问题描述：

A robot is located at the top-left corner of a m x n grid (marked 'Start' in the diagram below).

The robot can only move either down or right at any point in time. The robot is trying to reach the bottom-right corner of the grid (marked 'Finish' in the diagram below).

How many possible unique paths are there?

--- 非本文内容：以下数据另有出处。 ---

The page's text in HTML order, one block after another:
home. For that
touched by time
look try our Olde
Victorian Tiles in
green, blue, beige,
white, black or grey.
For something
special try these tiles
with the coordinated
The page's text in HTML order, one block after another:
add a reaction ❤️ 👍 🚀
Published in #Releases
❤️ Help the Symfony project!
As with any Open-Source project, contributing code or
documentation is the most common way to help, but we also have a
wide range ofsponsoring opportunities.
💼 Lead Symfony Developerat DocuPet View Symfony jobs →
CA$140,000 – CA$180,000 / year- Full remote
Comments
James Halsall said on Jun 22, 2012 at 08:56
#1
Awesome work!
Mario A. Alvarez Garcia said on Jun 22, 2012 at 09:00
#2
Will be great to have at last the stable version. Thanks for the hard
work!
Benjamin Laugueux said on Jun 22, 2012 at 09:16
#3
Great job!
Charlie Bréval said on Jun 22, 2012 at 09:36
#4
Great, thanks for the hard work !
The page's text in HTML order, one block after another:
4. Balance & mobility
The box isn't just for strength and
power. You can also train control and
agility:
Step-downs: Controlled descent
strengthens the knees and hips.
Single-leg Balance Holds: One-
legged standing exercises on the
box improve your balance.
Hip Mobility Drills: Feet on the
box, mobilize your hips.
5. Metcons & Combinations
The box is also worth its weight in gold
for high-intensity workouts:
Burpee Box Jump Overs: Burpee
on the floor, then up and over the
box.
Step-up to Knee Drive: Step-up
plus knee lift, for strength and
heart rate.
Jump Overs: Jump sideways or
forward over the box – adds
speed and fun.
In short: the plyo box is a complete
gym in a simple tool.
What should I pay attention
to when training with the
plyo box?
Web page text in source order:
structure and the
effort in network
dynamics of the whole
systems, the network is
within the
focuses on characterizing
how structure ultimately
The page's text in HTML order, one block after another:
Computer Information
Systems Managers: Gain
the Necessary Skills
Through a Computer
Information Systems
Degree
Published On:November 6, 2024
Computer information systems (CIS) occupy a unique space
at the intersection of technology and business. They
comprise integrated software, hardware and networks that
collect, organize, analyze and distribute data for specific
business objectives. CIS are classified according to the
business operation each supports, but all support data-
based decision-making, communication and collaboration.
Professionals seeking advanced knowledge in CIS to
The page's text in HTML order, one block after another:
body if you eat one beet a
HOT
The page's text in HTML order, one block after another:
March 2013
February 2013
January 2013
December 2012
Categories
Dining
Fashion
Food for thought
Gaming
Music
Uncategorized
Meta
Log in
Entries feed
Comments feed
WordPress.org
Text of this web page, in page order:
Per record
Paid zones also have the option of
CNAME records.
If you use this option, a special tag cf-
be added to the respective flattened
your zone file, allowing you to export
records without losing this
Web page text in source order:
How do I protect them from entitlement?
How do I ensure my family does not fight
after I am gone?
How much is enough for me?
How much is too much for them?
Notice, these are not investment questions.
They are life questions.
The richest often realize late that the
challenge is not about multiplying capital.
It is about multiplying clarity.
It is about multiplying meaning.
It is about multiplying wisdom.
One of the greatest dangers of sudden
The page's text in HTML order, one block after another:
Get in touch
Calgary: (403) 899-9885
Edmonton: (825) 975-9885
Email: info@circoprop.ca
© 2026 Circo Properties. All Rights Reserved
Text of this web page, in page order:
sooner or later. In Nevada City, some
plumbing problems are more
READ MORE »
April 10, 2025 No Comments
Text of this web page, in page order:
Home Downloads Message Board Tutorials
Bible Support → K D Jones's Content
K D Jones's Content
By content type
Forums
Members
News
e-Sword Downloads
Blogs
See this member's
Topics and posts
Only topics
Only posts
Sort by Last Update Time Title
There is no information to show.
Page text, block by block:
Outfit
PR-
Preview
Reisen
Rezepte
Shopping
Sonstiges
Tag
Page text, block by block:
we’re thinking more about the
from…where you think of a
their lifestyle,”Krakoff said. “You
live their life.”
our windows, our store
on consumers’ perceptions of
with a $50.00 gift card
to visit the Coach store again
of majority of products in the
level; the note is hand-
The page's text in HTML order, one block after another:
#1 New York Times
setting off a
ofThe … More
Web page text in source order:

Above is a 7 x 3 grid. How many possible unique paths are there?

Example 1:

Input: m = 3, n = 2
Output: 3
Explanation:
From the top-left corner, there are a total of 3 ways to reach the bottom-right corner:
1. Right -> Right -> Down
2. Right -> Down -> Right
3. Down -> Right -> Right

Example 2:

Input: m = 7, n = 3
Output: 28

源码：

第一眼一看，这不和剑指offer中的剑指offer-机器人的运动范围有点像嘛，喀喀喀编完了，最后超时，我抑郁了。（超时代码如下）当找到最后一行或者最后一列的时候，我还自作聪明的做了一点优化。

class Solution {
public:
    int count = 0;
    int uniquePaths(int m, int n) {
        if(m<=1 || n<=1)    return 1;
        vector<bool> visit(m*n, false);
        moving(visit, 0, 0, m, n);
        return count;
    }
    
    void moving(vector<bool> &visit, int row, int col, int m, int n){
        if(row == m-1 && col == n-1){
            count++;    return;
        }
        if(row==m-1 || col==n-1){
            count++;
            return;
        }
        if(isvalid(visit, row, col, m, n)){
            visit[row*n+col] = true;
            moving(visit, row+1, col, m, n);
            moving(visit, row, col+1, m, n);
            visit[row*n+col] = false;
        }
    }
    
    bool isvalid(vector<bool> &visit, int row, int col, int m, int n){
        if(row<m && col<n && !visit[row*n+col]){
            return true;
        }
        return false;
    }
};

最后想想不对额，只能上下，不就是个简单的动态规划嘛，我更抑郁了！！！

class Solution {
public:
    int uniquePaths(int m, int n) {
        if(m<=1 || n<=1)    return 1;
        vector<vector<int>> count(m, vector<int> (n, 0));
        for(int i=0; i<m; i++)  count[i][0] = 1;
        for(int i=0; i<n; i++)  count[0][i] = 1;
        for(int i=1; i<m; i++){
            for(int j=1; j<n; j++){
                count[i][j] = count[i-1][j] + count[i][j-1];
            }
        }
        return count[m-1][n-1];
    }
};

稍微优化一下，想做优化的话，考虑一下一维的count

class Solution {
public:
    int uniquePaths(int m, int n) {
        if(m<=1 || n<=1)    return 1;
        vector<int> count(m*n, 0);
        for(int i=0; i<m; i++)  count[i*n] = 1;
        for(int i=0; i<n; i++)  count[i] = 1;
        for(int i=1; i<m; i++){
            for(int j=1; j<n; j++){
                count[i*n + j] = count[(i-1)*n+j] + count[i*n + j-1];
            }
        }
        return count[(m-1)*n + n-1];
    }
};